Menschenrechte in Saudi-Arabien

Willkürliche Festnahmen und die Unterdrückung von Frauen weiter an der Tagesordnung

Die Reise stand unter deutlichen Vorzeichen: Wenige Tage, bevor Barbara Lochbihler am vergangenen Wochenende Saudi-Arabien besuchte, informierte der Rüstungsexportbericht der Bundesregierung über die Geschäfte der deutschen Waffenindustrie. Ganz oben auf der Liste stand der Golfstaat, mehr als ein Viertel aller genehmigten Lieferungen gingen dort hin. Dabei sei die Situation für Oppositionelle trotz einiger Reformen weiterhin sehr schwierig, resümiert die Grünenpolitikerin nach ihrer Delegationsreise mit dem Menschenrechtsausschuss, dem sie vorsitzt. „Weiterhin werden unabhängige Menschenrechtsverteidiger überwacht, verfolgt und willkürlich festgenommen“, kritisiert sie.  Soziale Netzwerke, die auch dort eine wichtige Rolle spielen, würden scharf kontrolliert. Das erfuhr Lochbihler von Vertreterinnen und Vertretern nichtstaatlicher Organisationen, mit denen sie sich in der Hauptstadt Riad traf.

Barbara Lochbihler hat im Rahmen ihrer Reise nach Saudi-Arabien auch die Vetreter der staatlichen Menschenrechtskommission getroffen. (Bild: Yarmo Oikarinen)

Auf dem Programm der Europaabgeordneten standen auch Gespräche mit hohen Repräsentanten der Regierung. So informierte sie der Arbeitsminister Adel bin Muhammad Fakeih über die Legalisierung von Migrantinnen und Migranten im Land. Sicher ein richtiger Ansatz, so Lochbihler, allerdings wirke er sich für die Schwächsten der Schwachen negativ aus. Denn seit 4. November ist die Frist abgelaufen, und wer bis dahin keinen legalen Aufenthaltsstatus erwerben konnte, werde verfolgt. „Bei Razzien und Massenabschiebungen hat die Polizei wiederholt Gewalt angewandt, vor allem gegen Äthiopier“, kritisiert sie und spricht von einer fragwürdigen „Saudiisierung der Wirtschaft“. Die Regierung habe ihr dagegen versichert, alles verliefe in geordneten Bahnen.

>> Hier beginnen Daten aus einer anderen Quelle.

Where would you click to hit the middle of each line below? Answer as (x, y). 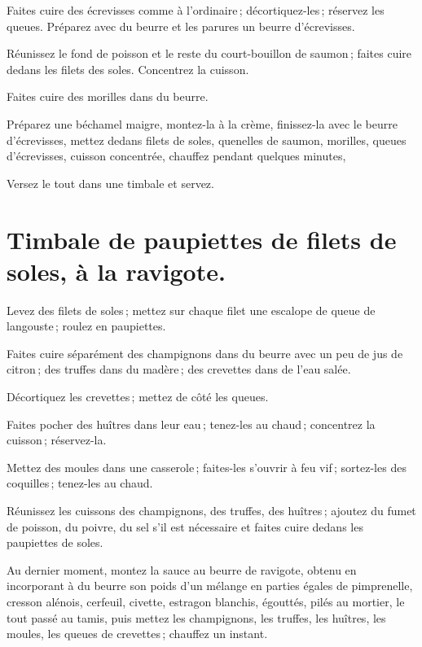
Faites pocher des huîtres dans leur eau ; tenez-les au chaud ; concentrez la (191, 424)
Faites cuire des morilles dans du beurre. (108, 96)
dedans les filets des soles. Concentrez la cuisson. (128, 69)
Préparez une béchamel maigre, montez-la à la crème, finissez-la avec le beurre (202, 123)
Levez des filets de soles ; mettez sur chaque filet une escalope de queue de (191, 310)
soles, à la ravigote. (116, 271)
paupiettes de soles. (55, 542)
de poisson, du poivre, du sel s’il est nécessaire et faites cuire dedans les (185, 526)

Es gebe aber auch gute Ansätze staatlicher Politik, betonte die Menschenrechtsexpertin nach einem Treffen mit dem Justizminister Abd-al Aziz al-Isa. So würden im Rahmen einer Justizreform Richter ausgebildet, ein neues Gesetz verschaffe Frauen, Anwältinnen zu werden, und Stipendien sollen der weiblichen Bevölkerung eine höhere Bildung  zu genießen. Für ein deutlich gesteigertes weibliches Selbstbewusstsein spreche es, dass Aktivistinnen – mit starker gesellschaftlicher Unterstützung – einen Protest gegen das Fahrverbot für Frauen organisiert hätten.

Barbara Lochbihler im Gespräch mit dem saudischen Justizminister Al-Isa. (Bild: Yarmo Oikarinen)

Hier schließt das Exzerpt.